El 27 de noviembre de 1517, el todavía aspirante a la corona de Castilla —había llegado a Valladolid unos días antes para reclamar sus derechos—, recibió a Germana de Foix, viuda de su abuelo, Fernando II de Aragón, también llamado el Católico, que se había largado de este valle de lágrimas tiempo atrás. Esta circunstancia le dejaba expedito el camino a la corona de Castilla toda vez que ya se había quitado en medio a su madre, la legítima propietaria de los derechos —Juana I de Castilla. Qué vida más perra tuvo la pobre—, recluida de por vida en la cercana Tordesillas porque decían que estaba muy para allá, y que cómo iba a reinar una mujer cuyo reino no era de este mundo. En fin…
A lo que iba: ese 27 de noviembre de 1517, con Carlos esperando a que se reunieran las Cortes para ser nombrado rey de Castilla y comenzando a acostumbrarse al calor que le tributaron los vallisoletanos el día que entró en la ciudad —hay focas narcotizadas que aplauden con más entusiasmo que los que le recibieron, juran los presentes y las crónicas de ese día—, tocaba ver con qué le iba a venir la que fuera mujer del que había sido rey. O sea, reina viuda. Y con 28 palos en aquel momento. Ya sabéis por dónde voy. A modo de anécdota, cuenta la leyenda —repito, leyenda— que Fernando se fue para el otro barrio por abusar de la cantárida —el viagra de la época— para satisfacer a su esposa. 63 años él y 28 ella. Entre aquello que se metía y algún que otro afrodisíaco más, como testículos de toro, y la edad, es fácil de explicar el porqué de la hemorragia cerebral que le puso a criar malvas.

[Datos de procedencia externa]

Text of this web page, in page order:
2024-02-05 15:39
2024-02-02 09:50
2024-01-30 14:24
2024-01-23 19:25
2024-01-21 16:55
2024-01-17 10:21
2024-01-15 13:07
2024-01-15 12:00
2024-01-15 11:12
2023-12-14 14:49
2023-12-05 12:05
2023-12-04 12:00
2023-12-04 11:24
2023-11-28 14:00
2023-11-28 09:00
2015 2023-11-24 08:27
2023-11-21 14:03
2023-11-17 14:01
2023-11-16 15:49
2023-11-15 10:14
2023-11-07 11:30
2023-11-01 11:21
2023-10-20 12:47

Germana de Foix, decía; que esperaba encontrarse con el futuro rey de Castilla para saber qué iba a ser de su vida. Porque una de las pocas cosas que Fernando le pidió a Carlos en sus disposiciones es que se encargara de que a su Germana no le faltase de nada «pues no le queda, después de Dios, otro remedio sino sólo vos». Como viniendo a decir que a ver qué haces con ella, no me la dejes con una mano delante y otra detrás.
En consecuencia, y es una pena porque Fernando no lo pudo ver, Carlos se apiadó de aquella buena mujer y la trató como una reina. Porque en su mirada aparecieron fuegos artificiales al verla en aquel primer encuentro. Ella 28 y él 17. Pues eso. Que sí, era su abuelastra y todo lo que queráis; y todavía no estaba aquejada de los problemas de obesidad que arrastraría en la vejez.
Total, que a aquel primer encuentro le siguieron un segundo, un tercero, un cuarto… Y de tanto encuentro, tal y como afirma uno de los grandes estudiosos de la vida del emperador como fue don Manuel Fernández Álvarez, nació una niña llamada Isabel que Carlos no reconoció. No obstante, la niña residió y fue educada en la Corte de Castilla, y en su testamento Germana se refirió a ella como «la infanta Isabel», hija de «el emperador». Que al final todas las cosas se terminan sabiendo.